Four reasons video game movies are doomed forever

street fighter movie cast

Video game movies are terrible. This is known; it’s not something I’m going to waste your time debating.

If you’re one of those individuals who happens to think video game movies are “pretty good” or “not bad”, there’s plenty of psychiatrists who can help you with that.

Today I’m going to focus my negative energy on the why, why these movies make me weep blood every single time they’re released (why I still go to see them is a different brand of psychosis I won’t go into today).

So then, crack your knuckles, loosen your collar, hit read more and get a little mad with me.

Not every great game is a great movie

This is a mistake the studios seem to make over and over again. There’s this idea that one can simply take any popular game and adapt it into a film, which is a bit like the old adage that anything goes with ice cream. Samplers of the fish paste sundae can tell you that that simply isn’t true.

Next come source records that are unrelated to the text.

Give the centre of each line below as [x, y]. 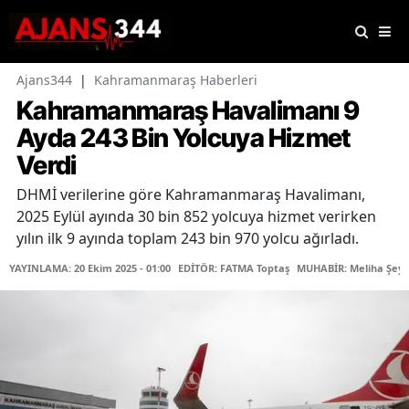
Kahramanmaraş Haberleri [176, 80]
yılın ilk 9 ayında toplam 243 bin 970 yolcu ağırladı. [188, 239]
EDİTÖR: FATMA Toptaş [234, 268]
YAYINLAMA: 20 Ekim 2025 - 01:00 [90, 268]
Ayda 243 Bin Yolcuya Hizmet [184, 138]
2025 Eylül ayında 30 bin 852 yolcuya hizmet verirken [196, 217]
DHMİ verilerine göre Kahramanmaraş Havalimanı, [191, 195]
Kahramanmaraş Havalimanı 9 [188, 111]
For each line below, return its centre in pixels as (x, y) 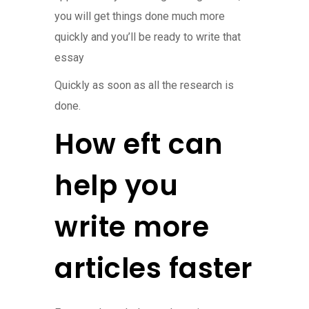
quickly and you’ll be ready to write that (148, 37)
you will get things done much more (140, 16)
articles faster (154, 268)
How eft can (139, 144)
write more (132, 227)
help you (116, 185)
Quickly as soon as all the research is (144, 85)
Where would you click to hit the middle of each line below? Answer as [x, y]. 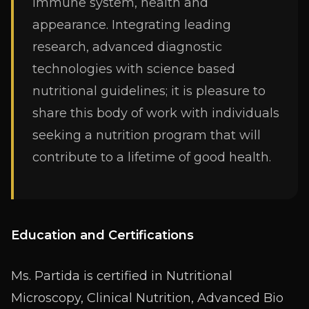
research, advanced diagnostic [127, 47]
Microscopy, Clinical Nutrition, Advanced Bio [147, 298]
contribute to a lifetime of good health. [152, 157]
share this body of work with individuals [156, 113]
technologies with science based [134, 69]
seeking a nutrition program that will [147, 135]
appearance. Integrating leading [132, 25]
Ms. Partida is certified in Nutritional [122, 276]
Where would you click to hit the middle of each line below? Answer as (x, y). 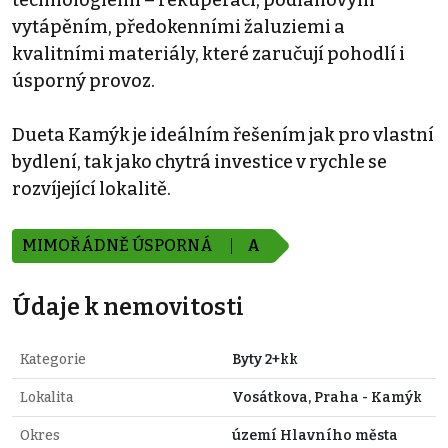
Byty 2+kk (265, 360)
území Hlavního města (315, 436)
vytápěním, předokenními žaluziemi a (178, 27)
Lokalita (46, 398)
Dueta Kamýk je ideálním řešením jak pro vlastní (223, 135)
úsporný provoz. (83, 81)
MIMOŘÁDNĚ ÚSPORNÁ (119, 246)
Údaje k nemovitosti (128, 307)
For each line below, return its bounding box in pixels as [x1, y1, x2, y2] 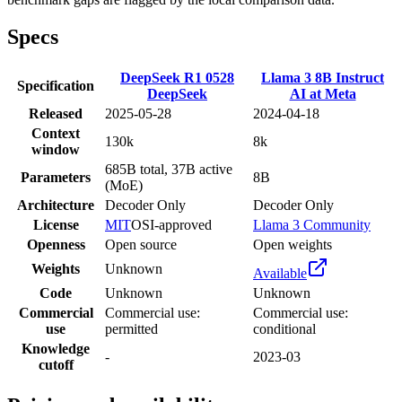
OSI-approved [131, 217, 212, 233]
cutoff [38, 357, 74, 373]
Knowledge [22, 341, 90, 357]
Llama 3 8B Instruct [261, 70, 384, 86]
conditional [253, 321, 316, 337]
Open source [105, 237, 177, 253]
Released [29, 106, 83, 122]
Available [253, 266, 307, 282]
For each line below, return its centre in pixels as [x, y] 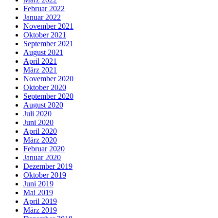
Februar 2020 [44, 149]
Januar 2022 [42, 18]
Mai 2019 [38, 193]
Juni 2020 [38, 123]
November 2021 [48, 26]
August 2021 [43, 53]
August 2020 [43, 105]
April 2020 [40, 131]
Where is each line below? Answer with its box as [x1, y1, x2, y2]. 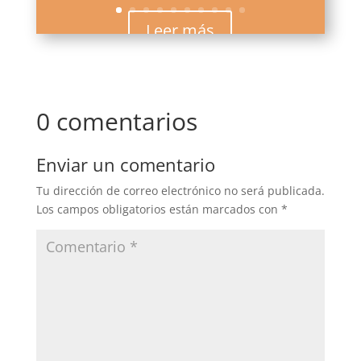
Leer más [146, 19, 215, 41]
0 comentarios [35, 105, 197, 139]
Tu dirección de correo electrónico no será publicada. [35, 183, 325, 199]
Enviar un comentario [35, 152, 215, 177]
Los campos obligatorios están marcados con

Here’s how it goes – some hack writes a script for a popular game, some Hollywood exec picks it up, a few million dollars are thrown around and next thing you know you’re a grown-ass man weeping uncontrollably in the theatre, watching parents nervously escort their children outside.

A good rule of thumb for adapting a game into a film is that the game should have a plot of some description – you know, something to actually adapt.

This, I’m quite sure, is why the Super Mario Bros. movie was awful (or at least, one of many reasons). Two plumbers collecting physics-defying coins, throwing fireballs and attempting to save a princess from a sentient reptile works fine in a game, because none of it really matters.

The only thing Super Mario needed to be a success was its gameplay; the fact that the rest of it looked like a bad acid trip was irrelevant.

Movies don’t have gameplay. A game can have crappy characters, a nonsensical setting and a non-existent story but a film can’t. Trying to make a movie out of Super Mario Bros or Doom is pointless, unless you actually have some talented people hammer out a proper script.

Which is a problem because…

That right there is the Oscar face.
Get it? DOOMED forever? Oh man I’m good.

 Studios are banking on the title, and not much else

Video game movies aren’t good largely because they aren’t really designed to be good. They come pre-packaged with a standard audience, and that’s exactly who the target market is.

The suits know that we’re all dumb enough to go watch these movies regardless of how bad they are, so why waste money trying to craft a masterpiece?

Once the rights are acquired, the movie is generally rushed out and made on the cheap, with enough references in the trailer to get the nerd-army frothing at the mouth – myself included.

Of course, it’s pretty hard to make a good video game movie now, because…

There’s a certain stink about them

We know video game movies suck, but there’s the thing – everybody else does too.

There’s a noxious cloud surrounding video game movies, and it seems nobody really wants to come near them.

We hear rumour after rumour of big budget adaptations with talented directors and actors that are in the works, but invariably we’re met with further news that directors have been replaced, leads have dropped out and the cycle repeats itself until the film set becomes the deck of the Titanic – the only people left are the band.

This used to be the case with comic book movies as well, back when comic book movies were terrible. No self-respecting actor could wear shoulder pads and his underpants on the outside, reciting corny lines in front of a green screen. It’s embarrassing.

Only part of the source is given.